Jim Rosenfeld, associate professor of finance at Goizueta and another co-author on the reverse split study, said that companies that split in order to stay above the minimum price requirements for listing on the NYSE or Nasdaq tend to be the ones that face the most difficulty after the split. So that's one possible bright spot for Citi since the bank was not in danger of being delisted.
And Tucker said she doesn't fault companies with single-digit stock prices for trying a reverse split. If a stock is already facing oblivion, what's the worst that can happen?
It is kind of like an episode of "House." The cantankerous doctor and his team figure they can't screw things up for a patient more than they already are. So they do just about everything.
"Reverse stock splits do not lead to any fundamental change in your business. But if you are really sick, you want to try every medicine you can," she said.
But investors should probably steer clear of the reverse-splitters until there is evidence the medicine is working: i.e. real improvement in the company's outlook lifting the stock price.

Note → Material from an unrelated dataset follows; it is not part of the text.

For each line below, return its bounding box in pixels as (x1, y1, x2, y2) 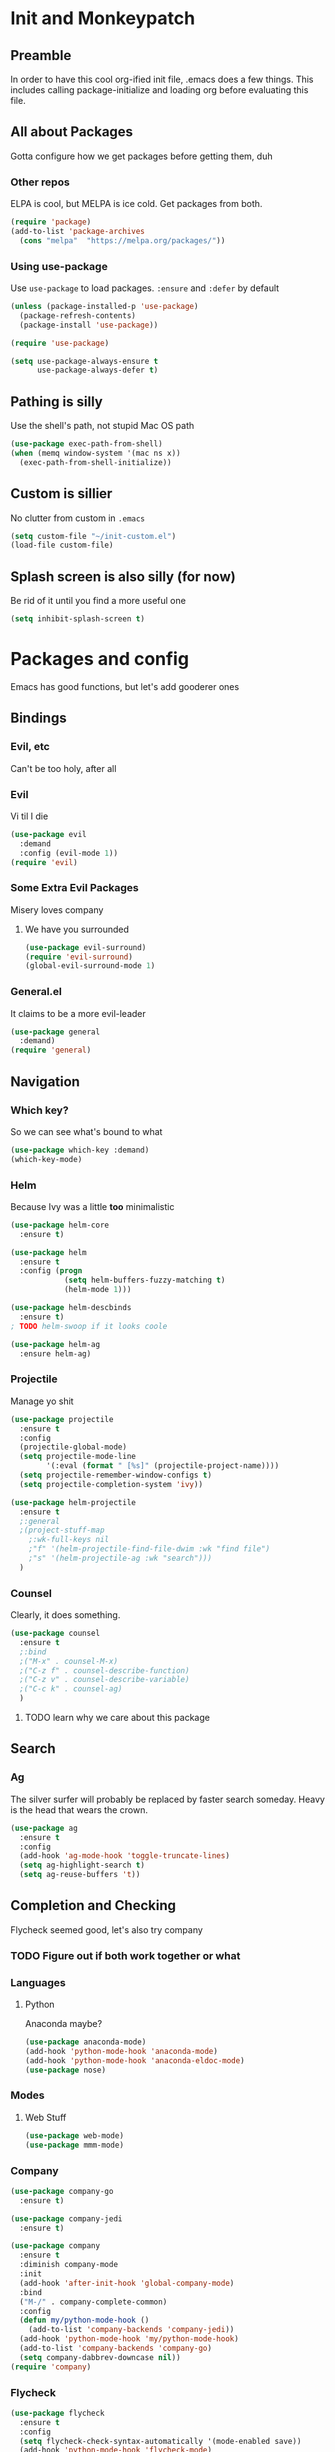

That immediately brought to mind an amusing movie line and I challenged followers to name the film. "I'll be taking these Huggies and whatever cash you got."
The movie is the classic (and bizarre) Coen brothers comedy "Raising Arizona" -- back before Nicolas Cage stopped acting and just started screaming. The winner of the Buzz shout-out is Jack Bennett, aka @NJHounds. Congrats. And let the yodeling begin!
-- The opinions expressed in this commentary are solely those of Paul R. La Monica. Other than Time Warner, the parent of CNNMoney, and Abbott Laboratories, La Monica does not own positions in any individual stocks.